Ray: I would define big data as finding non-linear relationships within the data - that’s my simple definition. An example I want to give you is the 2012 U.S. election. I was watching a presentation from Obama’s Chief of Staff and they were talking about doing things differently – his thesis was that if they did the same thing in 2008 that they would lose and Obama thought “well…we did OK in 2008 didn’t we…?.” 2008 was the election where social media was big and 2012 was the election where big data came to the forefront.
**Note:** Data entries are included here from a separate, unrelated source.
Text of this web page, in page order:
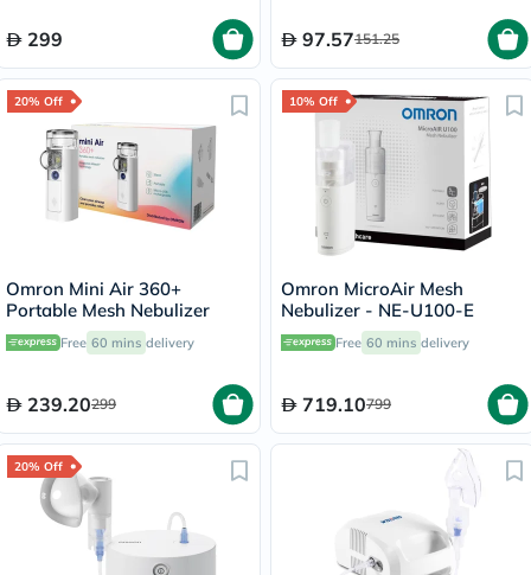
299 97.57151.25
20% Off
Omron Mini Air 360+
Portable Mesh Nebulizer
Free 60 mins delivery
239.20299
10% Off
Omron MicroAir Mesh
Nebulizer - NE-U100-E
Free 60 mins delivery
719.10799
20% Off
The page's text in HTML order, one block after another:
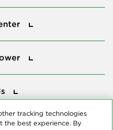
tracking technologies
the best experience. By
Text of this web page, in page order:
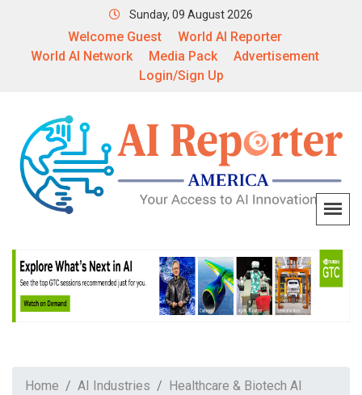
Sunday, 09 August 2026
Welcome Guest
World AI Reporter
World AI Network
Media Pack
Advertisement
Login/Sign Up
Home AI Industries
Healthcare & Biotech AI
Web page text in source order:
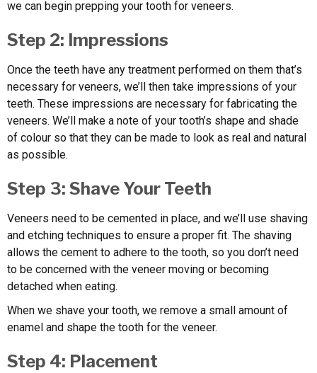
we can begin prepping your tooth for veneers.
Step 2: Impressions
Once the teeth have any treatment performed on them that’s
necessary for veneers, we’ll then take impressions of your
teeth. These impressions are necessary for fabricating the
veneers. We’ll make a note of your tooth’s shape and shade
of colour so that they can be made to look as real and natural
as possible.
Step 3: Shave Your Teeth
Veneers need to be cemented in place, and we’ll use shaving
and etching techniques to ensure a proper fit. The shaving
allows the cement to adhere to the tooth, so you don’t need
to be concerned with the veneer moving or becoming
detached when eating.
When we shave your tooth, we remove a small amount of
enamel and shape the tooth for the veneer.
Step 4: Placement
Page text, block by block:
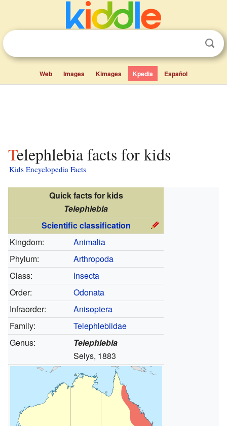
Web Images Kimages Kpedia Español
Telephlebia facts for kids
Kids Encyclopedia Facts
Quick facts for kids
Telephlebia
Scientific classification
Kingdom:
Animalia
Phylum:
Arthropoda
Class:
Insecta
Order:
Odonata
Infraorder:
Anisoptera
Family:
Telephlebiidae
Genus:
Telephlebia
Selys, 1883
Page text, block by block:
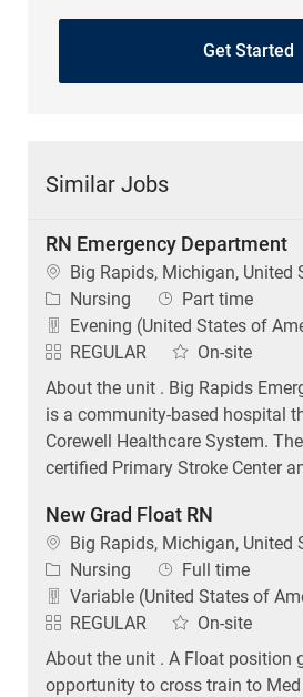
Get Started
Similar Jobs
RN Emergency Department
Location
Big Rapids, Michigan, United
Category
Nursing Job Type
Part time
Evening (United States of
REGULAR
On-site
About the unit . Big Rapids
is a community-based hospital
Corewell Healthcare System.
certified Primary Stroke Center
New Grad Float RN
Location
Big Rapids, Michigan, United
Category
Nursing Job Type
Full time
Variable (United States of
REGULAR
On-site
About the unit . A Float position
opportunity to cross train to Med
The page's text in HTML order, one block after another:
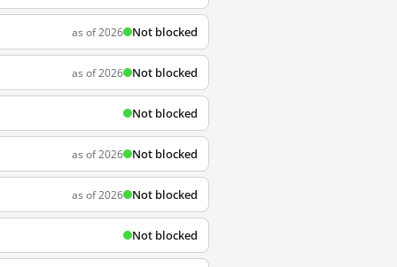
as of 2026 Not blocked
as of 2026 Not blocked
Not blocked
as of 2026 Not blocked
as of 2026 Not blocked
Not blocked
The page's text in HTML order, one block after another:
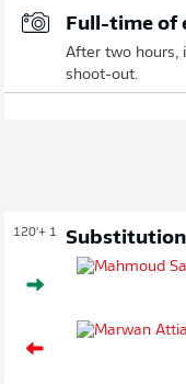
Full-time of
After two hours,
shoot-out.
120'+ 1 Substitution
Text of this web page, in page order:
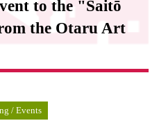
to the "Saitō
the Otaru Art
/ Events
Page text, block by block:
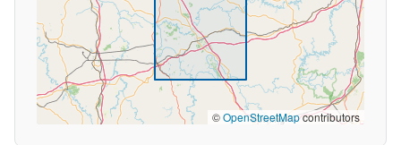
©OpenStreetMapcontributors
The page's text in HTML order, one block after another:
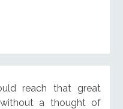
reach that great
a thought of

Everyone individual in the U.S. got a customized message from Obama – what they did was they looked at your demographics and your location, cross-referenced it with your social graph (who you’re connected with on your social network…and sometimes you can’t get a lot of information from this). Everyone got a custom message from Obama or either his wife – the single mother living on one side of the street got a different message from the family of four living across the other end. Another infamous example, around 2005-2006 in Canada, company called GoldCorp, they are about a 100$ million dollar company and they were almost out of money. They had a tremendous amount of mining data in this area where there is tons of gold but couldn’t find any. They put a prize as a last hurrah for a half a million dollar prize, put it on the web, and two developers out of Australia said that the gold was here, here, and here – and the gold was. Today GoldCorp is the second most valuable company in the gold capital point of view. These are two good examples but there are lots more.
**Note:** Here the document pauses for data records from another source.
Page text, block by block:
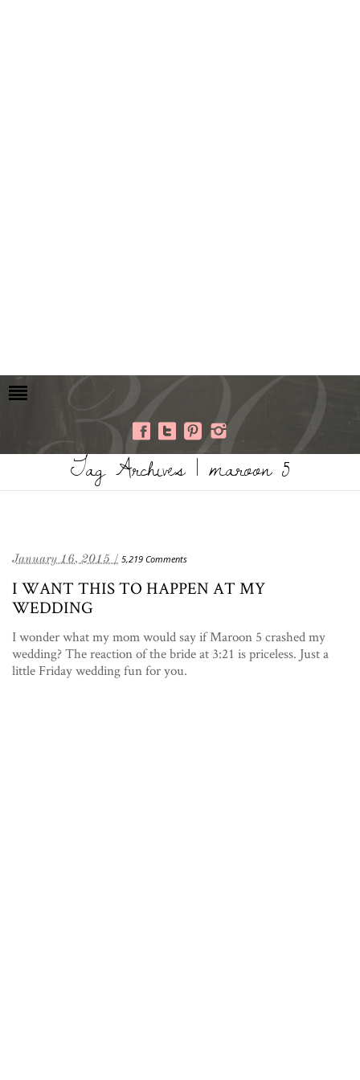
Tag Archives | maroon 5
January 16, 2015 / 5,219 Comments
I WANT THIS TO HAPPEN AT MY
WEDDING
I wonder what my mom would say if Maroon 5 crashed my
wedding? The reaction of the bride at 3:21 is priceless. Just a
little Friday wedding fun for you.
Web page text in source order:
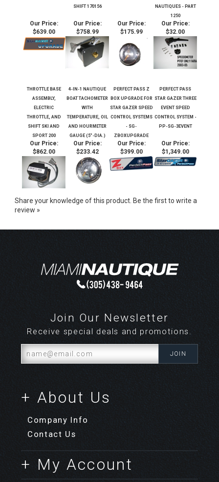
SHIFT 170156
NAUTIQUES - PART
1250
Our Price:
$639.00
Our Price:
$758.99
Our Price:
$175.99
Our Price:
$32.00
THROTTLE BASE
ASSEMBLY,
ELECTRIC
THROTTLE, AND
SHIFT SKI AND
SPORT 200
4-IN-1 NAUTIQUE
BOAT TACHOMETER
WITH
TEMPERATURE, OIL
AND HOURMETER
GAUGE (5"-DIA.)
PERFECT PASS Z
BOX UPGRADE FOR
STAR GAZER SPEED
CONTROL SYSTEMS
- SG-
ZBOXUPGRADE
PERFECT PASS
STAR GAZER THREE
EVENT SPEED
CONTROL SYSTEM -
PP-SG-3EVENT
Our Price:
$862.00
Our Price:
$233.42
Our Price:
$399.00
Our Price:
$1,349.00
Share your knowledge of this product. Be the first to write a
review »
Join Our Newsletter
Receive special deals and promotions.
+ About Us
Company Info
Contact Us
+ My Account
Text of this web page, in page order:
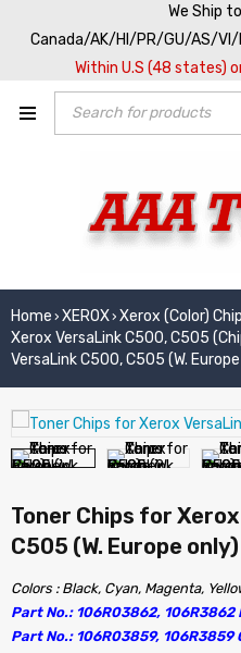
We Ship
Canada/AK/HI/PR/GU/AS/VI/
Within U.S (48 states)
Home › XEROX› Xerox (Color)
Xerox VersaLink C500, C505
VersaLink C500, C505 (W.
Toner Chips for
C505 (W. Europe only)
Colors : Black, Cyan, Magenta,
Part No.: 106R03862, 106R3862
Part No.: 106R03859, 106R3859
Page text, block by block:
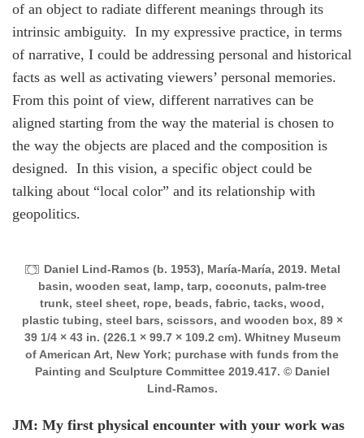
of an object to radiate different meanings through its
intrinsic ambiguity. In my expressive practice, in terms
of narrative, I could be addressing personal and historical
facts as well as activating viewers’ personal memories.
From this point of view, different narratives can be
aligned starting from the way the material is chosen to
the way the objects are placed and the composition is
designed. In this vision, a specific object could be
talking about “local color” and its relationship with
geopolitics.
Daniel Lind-Ramos (b. 1953), María-María, 2019. Metal
basin, wooden seat, lamp, tarp, coconuts, palm-tree
trunk, steel sheet, rope, beads, fabric, tacks, wood,
plastic tubing, steel bars, scissors, and wooden box, 89 ×
39 1/4 × 43 in. (226.1 × 99.7 × 109.2 cm). Whitney Museum
of American Art, New York; purchase with funds from the
Painting and Sculpture Committee 2019.417. © Daniel
Lind-Ramos.
JM: My first physical encounter with your work was
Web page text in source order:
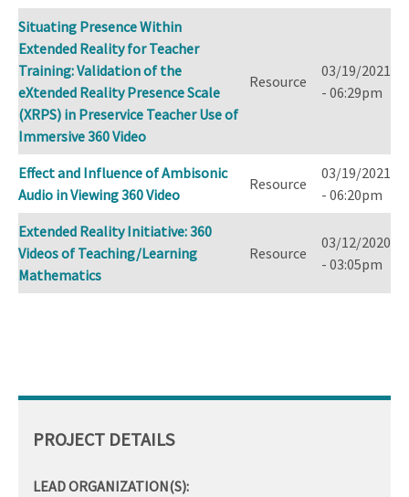
Situating Presence Within
Extended Reality for Teacher
Training: Validation of the
eXtended Reality Presence Scale
(XRPS) in Preservice Teacher Use of
Immersive 360 Video
Resource
03/19/2021
- 06:29pm
Effect and Influence of Ambisonic
Audio in Viewing 360 Video
Resource
03/19/2021
- 06:20pm
Extended Reality Initiative: 360
Videos of Teaching/Learning
Mathematics
Resource
03/12/2020
- 03:05pm
PROJECT DETAILS
LEAD ORGANIZATION(S):

Bilal: And just to chime in on big data is playing a big role in the controversial space as well. With medical genetics, identifying trends, genetic sequences, cancers before they happen. In Los Angeles, they are starting to use it to determine crime in certain areas. Many of us have watched Minority Report, which is reminiscent of how data is being used. It’s really a fascinating space in society.
Emmanuel: With mining traditionally, their data is being kept under lock and key. And this time it was really different since they had everybody look at it – so a lot of people thought it was crazy at first! So with the opening up of big data to the public, do you see how business with big data is changing? Is that a business trend we are looking at? Companies like Google and others, if they are changing what we traditionally thought of as business?
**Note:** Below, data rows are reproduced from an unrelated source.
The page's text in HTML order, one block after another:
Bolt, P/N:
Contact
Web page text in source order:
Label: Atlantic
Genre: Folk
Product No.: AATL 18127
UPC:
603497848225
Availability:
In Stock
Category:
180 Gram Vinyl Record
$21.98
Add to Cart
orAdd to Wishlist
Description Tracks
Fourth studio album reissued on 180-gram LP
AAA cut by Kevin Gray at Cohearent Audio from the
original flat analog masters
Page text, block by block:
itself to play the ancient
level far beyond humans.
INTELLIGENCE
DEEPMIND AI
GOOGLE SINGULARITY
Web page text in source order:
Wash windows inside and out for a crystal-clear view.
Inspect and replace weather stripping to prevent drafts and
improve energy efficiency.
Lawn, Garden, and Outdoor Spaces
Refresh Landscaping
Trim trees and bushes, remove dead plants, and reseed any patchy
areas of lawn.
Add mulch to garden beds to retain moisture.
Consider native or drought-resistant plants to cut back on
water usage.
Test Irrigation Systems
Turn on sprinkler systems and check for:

Ray: My personal belief is that the big data trend is so big, that just like everyone has to have web strategy, everyone will have to have a big data strategy. Every business will be competing on the basis of how they interpret their big data – they can choose not to and just go with what they feel and be artistic and see how things go. But this is going to be a dimension of competition for everybody. The government now has a project called “Open Data” – and let me spend a minute on this because it relates to your point. I’m working with the federal government and they have about 200,000 data sets available on data.gc.ca – and they’ve got really obscure data! For instance, Canada launched a global nuclear launch detection network – a certain type of frequency indicated a nuclear launch event. Immigrants are one of the most popular data sets. Just so you know, all the data will be screened for privacy and security before it’s put out there. Every government agency, every regulatory body, and every constituent that feeds data up to those agencies – this is the mother of big data and it’s just being released to the world. We’re actually working with Bilal at One Eleven and that’s where we’re hosting the big Hackathon event – which the government is sponsoring.